26. Tidak Adil [GIO'S POV]

1.7K 264 6
                                    

Sejak kelahiran Orenji, aku begitu bahagia karena punya teman sekongkol. Setiap bangun tidur, siang hari, bahkan sampai mau tidur aku selalu melihatnya yang berwajah mirip nenek-nenek itu. Tapi entah kenapa hatiku senang melihatnya.

Aku selalu antusias mengajaknya bermain, dan eomma serta appa juga selalu menegurku. Padahal aku tak melakukan yang macam-macam, hanya menunjukkan beberapa mainanku padanya. Seperti pistol, pedang, atau laser bohongan.

Seperti sekarang, aku terus mengoceh supaya bisa melihat Orenji yang ada di pangkuan eomma. Tapi appa malah terus memanggilku supaya main saja dengannya, aku kan tak mau.

Eomma, Gio mau main dengan Orenji!” seruku sambil mengikutinya ke sana ke mari. Dia sibuk membereskan pakaian di lemari, baju Orenji lebih banyak dariku. “Eomma!!!”

“Sayang, Orenji mau tidur siang. Nanti saja mainnya, ya. Sekarang kau bermain dengan appa dulu.”

Belum lama dari ucapan eomma, Orenji menangis. Tuh, kan! Dia pasti ingin bertemu denganku!

Eomma meletakkan Orenji di kasur dan aku segera naik ke atasnya. Eomma membuka celana Orenji, dan aku langsung mencium bau tak enak. Aku nyaris seakan ingin muntah dan eomma langsung menegurku, lagi.

“Orenji! Ayo main dengan oppa!” ajakku setelah appa mengajariku untuk memanggil diriku sendiri dengan oppa ketika mengajak Orenji bicara. “Oppa sudah punya banyak mainan, kau harus melihatnya!”

Oppa, kau tidak lihat Orenji mengantuk? Dia menangis terus karena tidak bisa tidur, jangan mengajaknya bicara sekarang,” jelas eomma sambil mengganti celananya.

Aku sudah tahu, tapi eomma selalu saja bicara begitu.



***

Besoknya, aku sarapan dengan lesu bersama appa. Sedangkan eomma masih mengurusi Orenji yang menangis karena pipis di celana. Bahkan yang biasanya eomma menemaniku sikat gigi dan mencuci muka, tadi malah appa yang melakukannya. Appa sudah menanyaiku daritadi, tapi aku hanya menggeleng.

Siangnya, aku minta agar eomma menemaniku bermain. Tapi yang ada malah terus menggendong Orenji dan mengurusnya. Memberi makan, mengajaknya mengobrol, atau memotretnya sesekali.

Orenji bahkan dibawa ke setiap sudut rumah saat eomma bersih-bersih, aku jadi kesal dan mengacak mainanku sendiri sampai membuat eomma kembali menegurku untuk lebih rapi dalam bermain.

Jika Orenji pipis, eomma langsung menggantinya dengan gesit.
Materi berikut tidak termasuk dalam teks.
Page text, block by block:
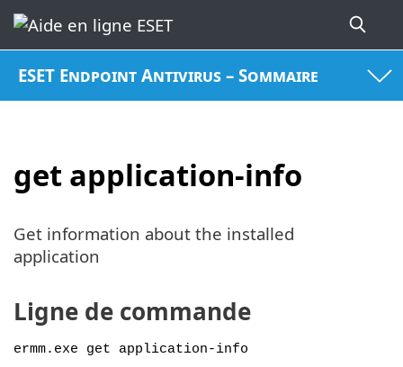
ESET Endpoint Antivirus – Sommaire
get application-info
Get information about the installed
application
Ligne de commande
ermm.exe get application-info

Sedangkan aku yang makan berantakan, eomma malah menyuruhku sendiri untuk membersihkannya. Eomma jadi berbeda. Aku merasa ini tak adil.

Karena kesal, aku mulai mengamuk. Aku menangis kalau eomma tak menuruti keinginanku, aku merengek untuk hal yang kecil, membuat eomma makin sering menegurku. Aku tak peduli!

Aku makan banyak camilan, aku mengeluarkan semua mainan yang kupunya, aku bahkan mengacak-acak pakaian Orenji yang baru eomma lipat dengan alasan ingin menggunakannya sebagai bahan mainan.

Bahkan ketika eomma masak, aku nekat mengambil kursi dan melihatnya menggoreng. Walau sudah memperingatiku, aku hanya berdiri di depan wajan. Sampai akhirnya minyak goreng itu mengenai tanganku, membuatku mundur dan jatuh dari kursi.

Huwa!!!”

Aku berteriak sambil menangis, sedangkan eomma menghampiriku setelah mematikan kompornya. “Eomma sudah bilang, kan?! Jangan dekati wajan. Sekarang kau terluka!”